▸ **TASK DIRECTIONS**:
Look for the line containing "Installation From this repo (50, 222)" and the line containing "主要说明针对各个函数正常和异常的测试用例及测试结果画图说明网页的整体 [6, 167, 333, 182]" in the entries below. Copy those two and all lines between them exactly, leaving out pictures.

▸ **DATASET EXTRACT**:
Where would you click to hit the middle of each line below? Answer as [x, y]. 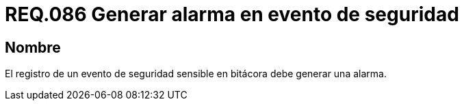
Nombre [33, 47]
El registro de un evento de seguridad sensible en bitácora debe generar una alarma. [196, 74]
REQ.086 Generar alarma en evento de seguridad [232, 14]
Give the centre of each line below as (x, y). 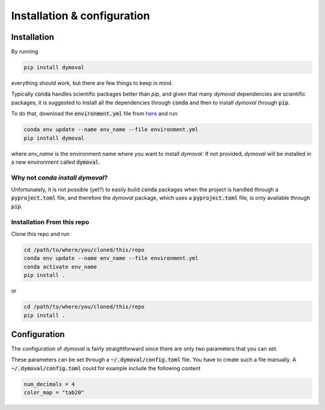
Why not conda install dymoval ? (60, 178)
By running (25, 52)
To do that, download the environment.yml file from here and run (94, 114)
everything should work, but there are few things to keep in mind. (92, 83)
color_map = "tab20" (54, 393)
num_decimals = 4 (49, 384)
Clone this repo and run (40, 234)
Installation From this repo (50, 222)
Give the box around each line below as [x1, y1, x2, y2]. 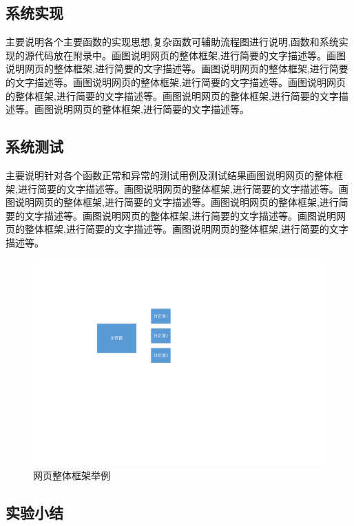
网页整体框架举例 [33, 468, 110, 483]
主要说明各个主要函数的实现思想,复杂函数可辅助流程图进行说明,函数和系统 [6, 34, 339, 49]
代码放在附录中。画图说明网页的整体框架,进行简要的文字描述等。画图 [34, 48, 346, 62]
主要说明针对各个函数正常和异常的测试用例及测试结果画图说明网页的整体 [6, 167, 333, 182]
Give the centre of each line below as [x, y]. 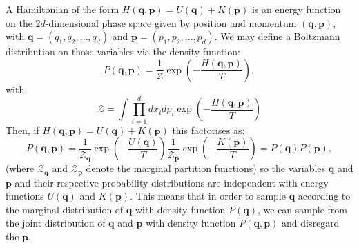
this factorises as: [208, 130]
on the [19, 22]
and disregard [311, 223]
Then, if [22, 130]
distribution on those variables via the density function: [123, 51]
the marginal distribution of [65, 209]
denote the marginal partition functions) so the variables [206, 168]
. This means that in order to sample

▸ **EXERCISE RESULT**:
Installation From this repo (50, 222)
Give the box around each line below as [x1, y1, x2, y2]. 
网页整体框架举例 [33, 468, 110, 483]
主要说明各个主要函数的实现思想,复杂函数可辅助流程图进行说明,函数和系统 [6, 34, 339, 49]
代码放在附录中。画图说明网页的整体框架,进行简要的文字描述等。画图 [34, 48, 346, 62]
主要说明针对各个函数正常和异常的测试用例及测试结果画图说明网页的整体 [6, 167, 333, 182]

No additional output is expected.